For of a sudden the roar of the sea burst up at them from their very feet, and the guide, with a cry, sank in the darkness. Frodi clutched at him, but caught only the cloak; the clasp broke, and the man fell to his death. Those other three stood at the edge of the cliff, while below the sea thundered, yet they saw nothing.

Then Rolf took Grani by the arm and drew him away. Frodi followed. The noise of the surf was suddenly lost in the wind, and no one would have known they were near the cliff. Rolf led the way inland, and Frodi walked last; they went very cautiously, and Frodi was ever ready to seize on Grani. At last they reached a mound. In its lee the wind was less, and the snow was piling deep; Rolf scooped space for them all, and there they sat down side by side.

After a space Grani said, "It grows cold." Frodi wrapped him in the guide's cloak. For another while they sat silent, until Grani said again: "I am too weary to walk another step, yet if I sit here I shall freeze. Frodi, what can we do?"

Frodi knew nothing which could be done. "Either we should walk over the cliffs, or die of freezing in the first mile. We must stay here. Take warmth from us."

They sat closer to him, but still he was cold. After a while he said: "I am sorry we brought not our cloaks." They answered nothing. The snow heaped around them, yet Grani fell to shivering. Then he said: "I am sorry we turned not back." They still said nothing. At last Grani could bear it no longer, and he cried:

"Rolf, if thou hast anything to say, say it before we all die!"

Rolf answered: "I have been thinking. What is this mound behind us?"

"There is but one mound on all the heaths," answered Grani. "Men call it the barrow of a viking, who died off the coast, and was buried here with his ship, that he might forever look out upon the sea."

"Then," said Rolf, "there is one thing we can do, and only one, to save our lives; and that is to break into the barrow."

So they fell to digging with their hands at the mound, and they could have done nothing had the earth been frozen. But it was still soft; and they dug until they came to timbers, two feet within the mound. Then Frodi thrust his hands between the timbers, and strained at one, and Rolf and Grani tugged at his waist. The timber broke, and they fell back together in the snow; yet an entrance to the mound was thus made, and when they had enlarged it Rolf went in first, and the others followed.

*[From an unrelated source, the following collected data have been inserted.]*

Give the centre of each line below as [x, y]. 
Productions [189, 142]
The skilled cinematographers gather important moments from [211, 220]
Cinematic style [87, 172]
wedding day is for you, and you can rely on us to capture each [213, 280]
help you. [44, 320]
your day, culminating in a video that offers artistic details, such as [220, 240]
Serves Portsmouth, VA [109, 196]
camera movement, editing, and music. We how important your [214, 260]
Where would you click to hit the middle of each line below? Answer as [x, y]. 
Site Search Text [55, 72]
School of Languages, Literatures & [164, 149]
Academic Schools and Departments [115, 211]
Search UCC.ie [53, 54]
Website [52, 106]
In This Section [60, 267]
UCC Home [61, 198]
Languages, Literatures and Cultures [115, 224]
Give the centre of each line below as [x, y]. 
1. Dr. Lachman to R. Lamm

Within, the air was dead and close; they stayed at the entrance to breathe, yet the place was warmer, and it was a great relief not to feel the wind. But Grani was still all of a shiver, so Rolf went into the mound further, and they heard him stumbling and slipping in the darkness. After a while he came back to them and said: "Here is wood for a fire."

Then they pulled stalks of grass and shook them free of snow; they found in the shepherd's cloak a flint and steel, and so made a fire at the mouth of the barrow. The wind bore the smoke away, and by degrees the air cleared in the mound. Then with brands they went within, and cast the light about.

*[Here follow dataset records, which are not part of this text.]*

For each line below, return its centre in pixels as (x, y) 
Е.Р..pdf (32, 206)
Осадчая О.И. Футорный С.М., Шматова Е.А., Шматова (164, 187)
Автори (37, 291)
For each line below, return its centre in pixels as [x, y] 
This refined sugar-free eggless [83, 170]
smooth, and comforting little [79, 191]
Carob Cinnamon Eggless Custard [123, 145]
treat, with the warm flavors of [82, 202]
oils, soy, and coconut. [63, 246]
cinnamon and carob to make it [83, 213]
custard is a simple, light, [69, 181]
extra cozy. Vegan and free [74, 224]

The mound was made of a viking-ship, a small one, which had been borne there on the shoulders of men. It was propped upright with stones, and roofed over with timbers and planks; dirt had been cast over the whole. They climbed into that ship, and saw by the light of the torches where the old viking sat in the stern. He was in such armor as men had worn long before; he had a helm on his head, and held a sword in his hand, and was very stern of face. There he sat as if he were still alive, but there was no sight in his eyes.


Before him in the ship were precious things of gold and silver, cloths, and weapons. All the oars lay in their places as if ready for men to use them. Very strange was that sight, and those three gazed at it in silence.

"He looks," said Frodi, "as if he would walk."

"Now," said Grani, "I remember the shepherds say he has been seen, and lights have burned at this mound sometimes of nights. Yet he has never done harm."

"If he is ever to do it, he will do it now," said Rolf. "For he looks as if he mislikes us here."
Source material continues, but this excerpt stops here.